#184: THE ROLLER COASTER OF ARCHITECTURE
Apartment Complex, Redlands, California, by Poon Design
If you ask an architect, “How are things in architecture?”—you will typically hear about the ups and downs. Few architects will boast about how things are super great. The industry is often a roller coaster of highs and lows, climbs and falls, and exhilaration and fear.
Once a dentist has a client, he will return for a check-up regularly. Once an accountant has a client, she will return annually to have her taxes filed. But in architecture, once the project is completed, the client has no more need for design services. Unlike dentistry, an architectural client doesn’t usually return with new buildings to design every six months.
If an architect doesn’t have a new project to start on the tails of a completed project, this architect experiences the lows of the profession, e.g., loss of income, underutilized staff, lays off, etc. When the architect gets a new project, you have the highs, e.g., a new endeavor, signed contract and retainer, excited client, etc.
And if the architect gets a new project while working on current projects, she experiences both a high and a low, sometimes referred to as “a good problem.” This circumstance of winning too much work might be exhilarating, but also challenging, as in not enough architects in the firm to do the work. The quality of work might go down, overtime is required, management is stressed thin.
During the life of a roller coaster project, the pace starts and stops.
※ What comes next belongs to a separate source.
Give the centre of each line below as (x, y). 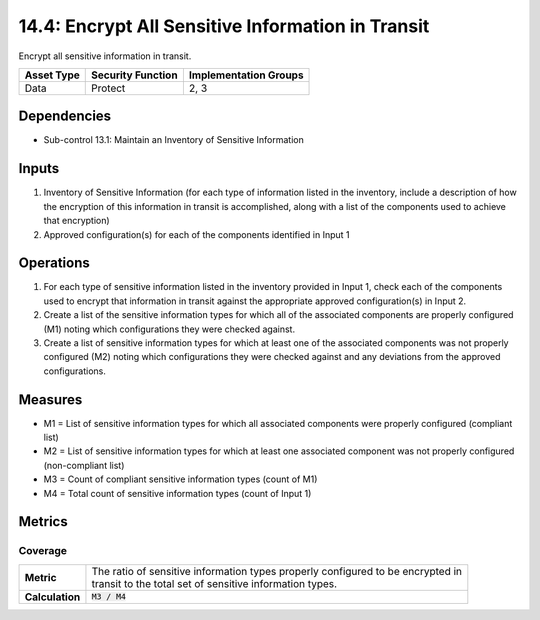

A client might decide quickly on the proposed design, such as instantly in a meeting, or take months to think things over with colleagues, friends, and family. If the client moves quickly, we have work to do, but if not, we wait twiddling our thumbs. Architecture is a customer-service industry, and every customer, good or bad, is a unique twist or turn of the adventure.
When the project is submitted to the city agencies (here and here) for approvals, the Plan Check process can take a few months for a small project and a few years for a large one. Within this Kafka-esque process and red tape, city codes have become frustrating moving targets, with updates every year, even every month—where the city staff themselves don’t know what they are enforcing.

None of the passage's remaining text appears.